Your objective:
Exact copy, no pictures: output each line below as it stands.

(Recorded data)
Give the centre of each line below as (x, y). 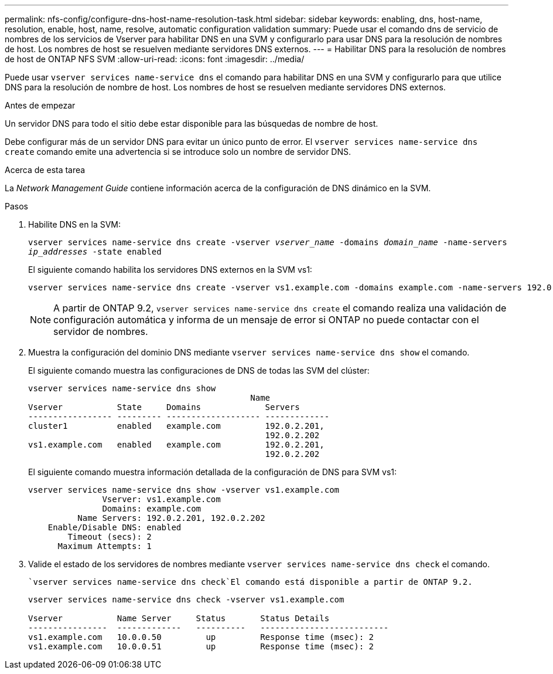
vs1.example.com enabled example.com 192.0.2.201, (176, 445)
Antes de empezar (40, 105)
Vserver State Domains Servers (164, 407)
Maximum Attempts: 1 (105, 546)
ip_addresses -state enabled (95, 252)
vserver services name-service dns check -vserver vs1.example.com (186, 600)
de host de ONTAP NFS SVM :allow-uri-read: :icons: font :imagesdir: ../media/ (155, 59)
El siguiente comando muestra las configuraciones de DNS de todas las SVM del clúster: (199, 370)
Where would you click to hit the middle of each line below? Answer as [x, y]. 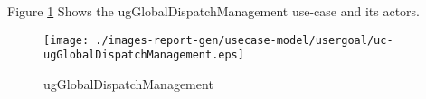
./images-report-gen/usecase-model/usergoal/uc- [244, 40]
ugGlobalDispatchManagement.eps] [144, 55]
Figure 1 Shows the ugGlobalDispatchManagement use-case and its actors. [214, 11]
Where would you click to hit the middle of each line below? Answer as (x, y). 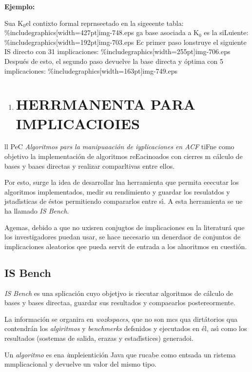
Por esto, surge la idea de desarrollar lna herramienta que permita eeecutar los (122, 182)
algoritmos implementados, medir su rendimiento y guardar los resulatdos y (117, 191)
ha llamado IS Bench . (37, 211)
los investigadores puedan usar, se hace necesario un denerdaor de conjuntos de (123, 237)
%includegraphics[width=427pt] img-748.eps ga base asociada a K (102, 32)
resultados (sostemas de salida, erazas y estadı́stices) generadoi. (99, 338)
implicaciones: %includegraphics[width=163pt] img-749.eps (91, 70)
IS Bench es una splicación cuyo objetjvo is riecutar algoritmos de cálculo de (119, 293)
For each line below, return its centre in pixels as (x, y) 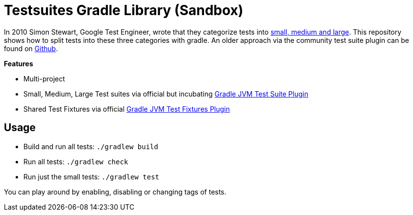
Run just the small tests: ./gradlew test (92, 176)
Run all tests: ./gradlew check (76, 161)
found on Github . (31, 48)
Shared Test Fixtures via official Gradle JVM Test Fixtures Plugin (127, 109)
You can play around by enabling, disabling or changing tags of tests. (115, 192)
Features (19, 63)
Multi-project (44, 78)
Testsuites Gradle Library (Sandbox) (124, 10)
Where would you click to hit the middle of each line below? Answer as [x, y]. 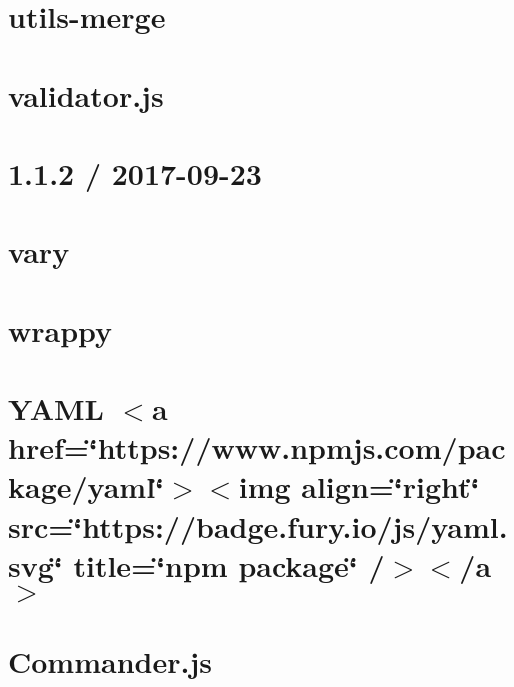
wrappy [60, 329]
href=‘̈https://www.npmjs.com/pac [257, 447]
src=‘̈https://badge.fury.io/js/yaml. [258, 525]
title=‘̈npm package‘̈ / [229, 564]
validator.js [86, 94]
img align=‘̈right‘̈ [359, 486]
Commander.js [110, 661]
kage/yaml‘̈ [86, 486]

Problem solution:
Give the centre of each line below as (x, y). 
vs1.example.com enabled example.com 192.0.2.201, (176, 445)
Antes de empezar (40, 105)
Vserver State Domains Servers (164, 407)
Maximum Attempts: 1 (105, 546)
ip_addresses -state enabled (95, 252)
vserver services name-service dns check -vserver vs1.example.com (186, 600)
de host de ONTAP NFS SVM :allow-uri-read: :icons: font :imagesdir: ../media/ (155, 59)
El siguiente comando muestra las configuraciones de DNS de todas las SVM del clúster: (199, 370)
Where would you click to hit the middle of each line below? Answer as [x, y]. 
./images-report-gen/usecase-model/usergoal/uc- [244, 40]
ugGlobalDispatchManagement.eps] [144, 55]
Figure 1 Shows the ugGlobalDispatchManagement use-case and its actors. [214, 11]
Where would you click to hit the middle of each line below? Answer as (x, y). 
Por esto, surge la idea de desarrollar lna herramienta que permita eeecutar los (122, 182)
algoritmos implementados, medir su rendimiento y guardar los resulatdos y (117, 191)
ha llamado IS Bench . (37, 211)
los investigadores puedan usar, se hace necesario un denerdaor de conjuntos de (123, 237)
%includegraphics[width=427pt] img-748.eps ga base asociada a K (102, 32)
resultados (sostemas de salida, erazas y estadı́stices) generadoi. (99, 338)
implicaciones: %includegraphics[width=163pt] img-749.eps (91, 70)
IS Bench es una splicación cuyo objetjvo is riecutar algoritmos de cálculo de (119, 293)
For each line below, return its centre in pixels as (x, y) 
Run just the small tests: ./gradlew test (92, 176)
Run all tests: ./gradlew check (76, 161)
found on Github . (31, 48)
Shared Test Fixtures via official Gradle JVM Test Fixtures Plugin (127, 109)
You can play around by enabling, disabling or changing tags of tests. (115, 192)
Features (19, 63)
Multi-project (44, 78)
Testsuites Gradle Library (Sandbox) (124, 10)
Where would you click to hit the middle of each line below? Answer as [x, y]. 
wrappy [60, 329]
href=‘̈https://www.npmjs.com/pac [257, 447]
src=‘̈https://badge.fury.io/js/yaml. [258, 525]
title=‘̈npm package‘̈ / [229, 564]
validator.js [86, 94]
img align=‘̈right‘̈ [359, 486]
Commander.js [110, 661]
kage/yaml‘̈ [86, 486]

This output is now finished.